# Activity
Output the listing below, keeping each line exactly as it stands.

◇ ◇ ◇ ◇ ◇

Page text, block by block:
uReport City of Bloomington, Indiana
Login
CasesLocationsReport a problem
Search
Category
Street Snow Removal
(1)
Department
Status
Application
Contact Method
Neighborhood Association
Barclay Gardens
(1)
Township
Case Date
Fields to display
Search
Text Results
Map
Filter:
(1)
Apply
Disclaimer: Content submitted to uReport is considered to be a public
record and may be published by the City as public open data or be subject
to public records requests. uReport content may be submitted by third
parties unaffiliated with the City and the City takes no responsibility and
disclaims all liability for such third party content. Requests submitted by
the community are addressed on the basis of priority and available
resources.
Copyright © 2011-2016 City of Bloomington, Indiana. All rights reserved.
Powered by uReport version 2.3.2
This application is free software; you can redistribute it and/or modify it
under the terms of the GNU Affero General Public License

◇ ◇ ◇ ◇ ◇

# Result
Page text, block by block:
uReport City of Bloomington, Indiana
Login
CasesLocationsReport a problem
Search
Category
Street Snow Removal
(1)
Department
Status
Application
Contact Method
Neighborhood Association
Barclay Gardens
(1)
Township
Case Date
Fields to display
Search
Text Results
Map
Filter:
(1)
Apply
Disclaimer: Content submitted to uReport is considered to be a public
record and may be published by the City as public open data or be subject
to public records requests. uReport content may be submitted by third
parties unaffiliated with the City and the City takes no responsibility and
disclaims all liability for such third party content. Requests submitted by
the community are addressed on the basis of priority and available
resources.
Copyright © 2011-2016 City of Bloomington, Indiana. All rights reserved.
Powered by uReport version 2.3.2
This application is free software; you can redistribute it and/or modify it
under the terms of the GNU Affero General Public License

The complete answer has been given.